3.4.3. Maximum (Max) Pooling Layer

The max pooling layer is used after every convolutional layer in the Conv1D and Conv2D models and the LSTM model to reduce the number of parameters. The total trainable parameters without the max-pooling layer were 131,092,339, and with yjr max-pooling layer, they were reduced to 544,627 in the Conv2D model.

3.4.4. Dense Layer

The dense layer consists of neurons, and the inputs of these neurons are associated weights; after performing some linear functions, they pass outputs to the next layer [65]. All the neurons of a dense layer are connected to the input and output layers. A dense layer can be presented as:

X = f (Y \times w + b)

(12)

where Y is the input layer, w is the weight, b is th ebias vector, f is the activation function, and X is the output layer [66].

3.4.5. Flatten Layer

The flatten layer is used to convert data into a 1D array, which is the output of convolutional layers. Finally, the output of the flatten layer is connected to a fully connected layer, which eventually performs the final classification.

3.4.6. Drop Out Layer

Overfitting is a severe issue in the field of machine learning and deep learning. Overfitting is a situation in which the model gives satisfying results during the training process, but in the testing process, it gives unsatisfactory results. Normally, it happens when multiple neurons detect the same results repeatedly [67] and neurons have to be dropped. The drop out layer is presented as follows:

z_{i}^{(l + 1)} = w_{i}^{(l + 1)} y^{l} + b_{i}^{(l + 1)}

(13)

Consider a network of L hidden layers, where

l \in 1, \dots, L, z^{(l)}

denotes the vector of inputs into layer l,

y^{(l)}

denotes the vector of outputs from layer l,

(y^{(0)} = x)

is the input, and

w^{(l)}

and

b^{(l)}

are the weights and biases, respectively, at layer l.

3.4.7. Softmax Layer

Softmax is the last layer of the deep learning model. It is used for multiclass classification in which the output is characterized categorically [67]. It is an activation function and very much important in ANN. Moreover, it is used to decide whether neurons are active or otherwise. The primary objective of the Softmax layer is to highlight the maximum value in the neurons. It assigns one as the maximum weight of neurons and sets other neurons’ weight to zero. The Softmax function can be presented as follows:

S (y_{i}) = \frac{e^{y i}}{\sum_{k} e^{y^{k}}}, k = 1, 2, \dots, k

(14)

where y is the input layer, and S is the output layer.

4. Results and Discussion

For experiments, this study uses the Intel Core i3-4010U@1.70 GHz CPU, with 8 GB RAM and a GTX 550 graphics card. Python 3.8 is selected as the development environment. Several detailed experiments are performed to find the best-performing deep learning model to classify the rail track into three different types, i.e., normal, wheel burnt, and superelevation. For experiments, three deep learning models, Conv1D, Conv2D, and LSTM, are used and all these models are trained and tested for three different lengths of audio samples. Detailed scenarios and their performances are compared as below:

Scenario 1—each audio sample is split into 1.7 s, and Conv1D, Conv2D, and LSTM are trained and tested against all three classes.
Scenario 2—each audio sample is split into 3.4 s, and Conv1D, Conv2D, and LSTM are trained and tested against all three classes.
Scenario 3—each audio sample is split into 8.5 s, and Conv1D, Conv2D, and LSTM are trained and tested against all three classes.

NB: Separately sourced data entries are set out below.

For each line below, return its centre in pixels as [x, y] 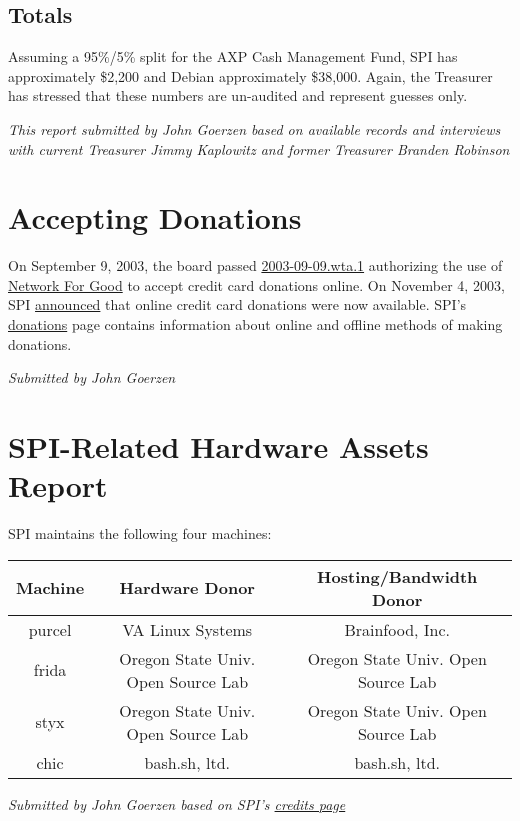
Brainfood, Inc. [397, 629]
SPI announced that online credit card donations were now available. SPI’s [237, 304]
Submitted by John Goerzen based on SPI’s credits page [177, 803]
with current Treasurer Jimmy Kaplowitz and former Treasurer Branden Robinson [259, 148]
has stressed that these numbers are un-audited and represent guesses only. [238, 95]
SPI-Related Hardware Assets [218, 446]
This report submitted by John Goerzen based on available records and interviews [254, 128]
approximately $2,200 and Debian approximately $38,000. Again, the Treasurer [250, 75]

Audio data augmentation is applied to the best-performing model. Augmentation is performed on both datasets, first on the training dataset, and then on testing data to validate the model’s generalization. The basic reason for splitting audio into smaller chunks is not to overload the neural network model during training and to avoid overfitting.

4.1. Results for Scenario 1

By splitting a 17 s audio sample into 1.7 s, we have 10 files for each sample. A total of 5100 files are used for training in the first scenario. After performing training, the performance and training time of all three models can be observed in Table 3. All models are trained for 30 epochs and 10-fold cross-validation. In this scenario, Conv2D performed better than the other two models, but it took a significantly longer time than the Conv1D and LSTM models. LSTM took the least time for training.

4.2. Results for Scenario 2

For the second scenario, all 17 s audio samples are split into 3.4 s for the training purpose. In this scenario, we have 2550 files for training our deep learning models. In this split time, LSTM proves to be the most efficient model again, and Conv1D proves the most effective model, with 95% accuracy as shown in Table 4.

4.3. Results for Scenario 3

In this scenario, audio samples are split into 8.5 s in length. This split gives maximum accuracy among all three time-split experiments. LSTM performed better than Conv1D in terms of all performance evaluation parameters and almost equally well as Conv2D, but LSTM proved to be the most efficient model by taking the least time for training, as shown in Table 5.

So, among all three scenarios, the combination of 8.5 s split time with LSTM proves the best combination, as LSTM gives 99% accuracy, which is equivalent to the accuracy of the Conv2D model, but LSTM took about half the training time as compared to Conv2D, as shown in Table 5 and Table 6 shown the results with each augmentation approach.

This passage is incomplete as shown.